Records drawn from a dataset
==============================

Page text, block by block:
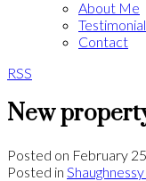
About Me
Contact
RSS
New
Posted on February
Posted in
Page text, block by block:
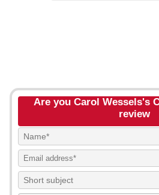
Are you Carol Wessels's
review
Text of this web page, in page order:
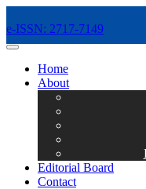
e-ISSN: 2717-7149
MENÜ
Home
About
Editorial Board
Contact
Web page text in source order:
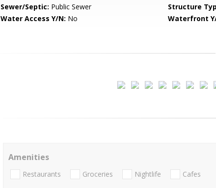
Sewer/Septic: Public Sewer Structure
Water Access Y/N: No Waterfront
Amenities
Restaurants Groceries Nightlife Cafes
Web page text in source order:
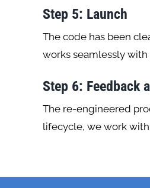
Step 5: Launch
The code has been
works seamlessly
Step 6: Feedback
The re-engineered
lifecycle, we work
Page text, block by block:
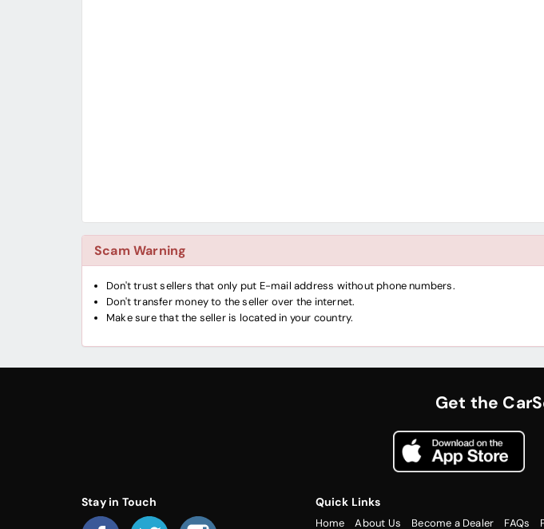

==============================

Exercise details:
Could you write out the records exactly while omitting every picture?

Output of the task:
Page text, block by block:
About Me
Contact
RSS
New
Posted on February
Posted in
Page text, block by block:
Are you Carol Wessels's
review
Text of this web page, in page order:
e-ISSN: 2717-7149
MENÜ
Home
About
Editorial Board
Contact
Web page text in source order:
Sewer/Septic: Public Sewer Structure
Water Access Y/N: No Waterfront
Amenities
Restaurants Groceries Nightlife Cafes
Web page text in source order:
Step 5: Launch
The code has been
works seamlessly
Step 6: Feedback
The re-engineered
lifecycle, we work
Page text, block by block:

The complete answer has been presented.